Jos Schmitt, president and CEO of Aequitas NEO Exchange, in the company’s operations room in Toronto.Chris Young/The Globe and Mail
The company behind one of Canada's newer stock exchanges is pushing provincial securities regulators to ensure that all investors have access to real-time consolidated market data.
In a recent filing to the Canadian Securities Administrators, Aequitas Neo Exchange Inc. contends that most retail investors and their investment advisers have a partial view of the trading activity that occurs in stocks listed on the Toronto Stock Exchange and the TSX Venture Exchange.
Most retail brokerage accounts display information about a stock, including price and volume traded, based on what has taken place on the TSX and TSX-V. That can be problematic because both stocks and exchange-traded funds can trade on a dozen other venues in Canada, such as those operated by Nasdaq Inc. and Aequitas, among others.
While trading platforms offer access to data from other markets for an additional fee, Aequitas says most retail investors in Canada don't subscribe to other feeds because of the costs. But without a more complete view of market activity, Canadians risk making uninformed investment decisions, its letter states.
"People don't have access – and don't even know that they don't have access – to all the data about what's happening in the markets," Jos Schmitt, chief executive officer at Aequitas, said in an interview. "Now, it's time for the regulators to step up to the plate."

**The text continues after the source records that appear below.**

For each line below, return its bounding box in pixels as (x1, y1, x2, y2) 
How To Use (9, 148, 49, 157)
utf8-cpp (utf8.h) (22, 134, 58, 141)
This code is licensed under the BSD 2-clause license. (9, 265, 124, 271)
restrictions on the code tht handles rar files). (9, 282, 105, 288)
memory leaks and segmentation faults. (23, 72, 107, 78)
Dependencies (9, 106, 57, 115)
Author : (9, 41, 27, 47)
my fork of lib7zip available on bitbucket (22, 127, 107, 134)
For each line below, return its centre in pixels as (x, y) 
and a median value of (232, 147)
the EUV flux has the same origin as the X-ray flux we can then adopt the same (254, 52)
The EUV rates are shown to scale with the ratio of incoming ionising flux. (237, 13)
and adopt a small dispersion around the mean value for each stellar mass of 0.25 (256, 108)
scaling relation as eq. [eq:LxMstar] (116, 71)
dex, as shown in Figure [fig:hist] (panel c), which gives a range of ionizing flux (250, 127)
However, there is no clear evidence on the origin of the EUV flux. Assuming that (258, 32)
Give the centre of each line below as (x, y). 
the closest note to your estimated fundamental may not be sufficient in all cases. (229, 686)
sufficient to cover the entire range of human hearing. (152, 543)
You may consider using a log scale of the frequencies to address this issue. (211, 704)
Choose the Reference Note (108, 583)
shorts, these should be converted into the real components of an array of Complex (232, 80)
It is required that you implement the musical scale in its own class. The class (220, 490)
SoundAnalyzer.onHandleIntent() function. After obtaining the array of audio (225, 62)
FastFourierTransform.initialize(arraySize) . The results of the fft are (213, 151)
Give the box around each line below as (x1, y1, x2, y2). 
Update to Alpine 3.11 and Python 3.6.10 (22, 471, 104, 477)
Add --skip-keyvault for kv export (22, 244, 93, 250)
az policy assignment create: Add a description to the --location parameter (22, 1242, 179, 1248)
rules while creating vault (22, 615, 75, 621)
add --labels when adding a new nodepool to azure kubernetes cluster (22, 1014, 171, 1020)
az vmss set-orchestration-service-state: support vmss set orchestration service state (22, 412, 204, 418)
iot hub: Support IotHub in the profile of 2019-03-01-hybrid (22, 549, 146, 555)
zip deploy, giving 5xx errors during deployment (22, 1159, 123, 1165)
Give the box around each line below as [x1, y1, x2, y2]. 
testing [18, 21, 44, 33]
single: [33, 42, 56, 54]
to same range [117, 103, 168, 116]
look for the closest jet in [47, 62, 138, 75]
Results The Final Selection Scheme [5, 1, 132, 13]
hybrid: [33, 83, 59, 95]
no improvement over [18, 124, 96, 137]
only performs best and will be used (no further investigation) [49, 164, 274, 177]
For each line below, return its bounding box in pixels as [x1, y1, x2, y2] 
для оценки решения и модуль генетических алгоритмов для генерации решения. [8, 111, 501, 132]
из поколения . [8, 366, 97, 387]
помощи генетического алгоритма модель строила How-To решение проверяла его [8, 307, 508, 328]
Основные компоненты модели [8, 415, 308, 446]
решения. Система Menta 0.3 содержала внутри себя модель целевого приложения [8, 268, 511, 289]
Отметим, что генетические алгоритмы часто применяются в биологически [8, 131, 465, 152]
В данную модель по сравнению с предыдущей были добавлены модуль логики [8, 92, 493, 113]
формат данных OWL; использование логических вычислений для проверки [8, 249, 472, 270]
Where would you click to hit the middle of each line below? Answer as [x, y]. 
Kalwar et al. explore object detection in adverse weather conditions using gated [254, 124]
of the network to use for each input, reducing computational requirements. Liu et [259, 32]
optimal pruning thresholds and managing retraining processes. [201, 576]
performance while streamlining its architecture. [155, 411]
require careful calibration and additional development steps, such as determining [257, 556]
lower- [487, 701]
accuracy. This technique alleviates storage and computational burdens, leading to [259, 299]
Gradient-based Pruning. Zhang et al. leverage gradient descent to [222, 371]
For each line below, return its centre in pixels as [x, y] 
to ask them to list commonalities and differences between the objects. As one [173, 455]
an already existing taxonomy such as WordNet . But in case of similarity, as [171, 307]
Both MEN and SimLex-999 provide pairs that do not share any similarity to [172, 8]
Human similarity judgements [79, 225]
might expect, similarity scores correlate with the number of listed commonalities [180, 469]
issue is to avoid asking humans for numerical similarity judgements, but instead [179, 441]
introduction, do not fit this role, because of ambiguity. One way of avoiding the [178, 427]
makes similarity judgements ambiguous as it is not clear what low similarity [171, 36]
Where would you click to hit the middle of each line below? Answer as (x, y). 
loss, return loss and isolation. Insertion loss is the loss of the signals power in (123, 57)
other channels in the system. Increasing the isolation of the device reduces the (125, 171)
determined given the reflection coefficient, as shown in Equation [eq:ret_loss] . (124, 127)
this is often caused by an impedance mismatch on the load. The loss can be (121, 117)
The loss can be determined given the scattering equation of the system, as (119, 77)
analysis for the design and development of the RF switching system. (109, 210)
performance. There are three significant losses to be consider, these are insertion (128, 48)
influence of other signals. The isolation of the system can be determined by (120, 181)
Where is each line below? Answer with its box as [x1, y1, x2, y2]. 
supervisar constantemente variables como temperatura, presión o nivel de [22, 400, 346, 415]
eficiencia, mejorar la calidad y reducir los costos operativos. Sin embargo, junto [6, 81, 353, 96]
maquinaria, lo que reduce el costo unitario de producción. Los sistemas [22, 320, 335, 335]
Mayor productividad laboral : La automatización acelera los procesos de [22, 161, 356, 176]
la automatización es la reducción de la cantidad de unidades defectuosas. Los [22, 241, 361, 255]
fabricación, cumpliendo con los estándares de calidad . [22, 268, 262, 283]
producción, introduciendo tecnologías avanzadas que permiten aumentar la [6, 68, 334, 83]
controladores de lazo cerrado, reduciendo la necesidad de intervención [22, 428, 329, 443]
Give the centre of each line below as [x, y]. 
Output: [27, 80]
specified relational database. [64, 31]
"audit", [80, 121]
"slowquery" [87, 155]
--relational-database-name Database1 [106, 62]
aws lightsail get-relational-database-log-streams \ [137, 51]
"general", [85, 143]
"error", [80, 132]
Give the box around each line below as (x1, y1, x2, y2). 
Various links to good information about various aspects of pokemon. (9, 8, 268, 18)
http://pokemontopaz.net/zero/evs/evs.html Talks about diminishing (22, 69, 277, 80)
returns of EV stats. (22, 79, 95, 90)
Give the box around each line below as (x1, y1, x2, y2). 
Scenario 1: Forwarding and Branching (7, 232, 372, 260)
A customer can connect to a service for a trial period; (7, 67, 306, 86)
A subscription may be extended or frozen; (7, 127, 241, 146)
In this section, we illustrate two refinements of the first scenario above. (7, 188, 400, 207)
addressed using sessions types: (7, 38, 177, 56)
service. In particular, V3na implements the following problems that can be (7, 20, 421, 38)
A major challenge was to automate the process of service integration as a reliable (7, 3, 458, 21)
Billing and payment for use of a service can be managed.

The provincial securities regulators require markets to make all trading-activity data available to dealers. They also approve how much dealers can be charged for the data. The regulators have spent time analyzing these fee structures, which have been criticized by market participants for being too costly. But how dealers choose to distribute the market data to their clients is up to them.
"We are currently discussing the specific issues raised by Aequitas with our CSA colleagues," said Susan Greenglass, the director of market regulation at the Ontario Securities Commission.
It isn't just certain investors or trading venues that are being affected by the data gap.
"This is a daily frustration for us," said Som Seif, the CEO at Purpose Investments Inc., a Toronto-based investment firm with $2.8-billion in assets that offers ETFs. "If a product of ours trades 50,000 shares but most of our clients see 5,000 shares, they think there's no success there or it's not trading well. But it's not just us. It's every ETF or company's stock."
Aequitas, which is backed by a consortium that includes Royal Bank of Canada, is renewing this fight over market data that it first waged years ago, but is changing its approach.
In 2015, Aequitas filed a complaint with the Competition Bureau alleging that TMX Group Ltd. engaged in anti-competitive behaviour and submitted a proposal for an alternative product that it wanted to sell to brokers instead. Late last year, the bureau said it did not find evidence to support Aequitas's claim.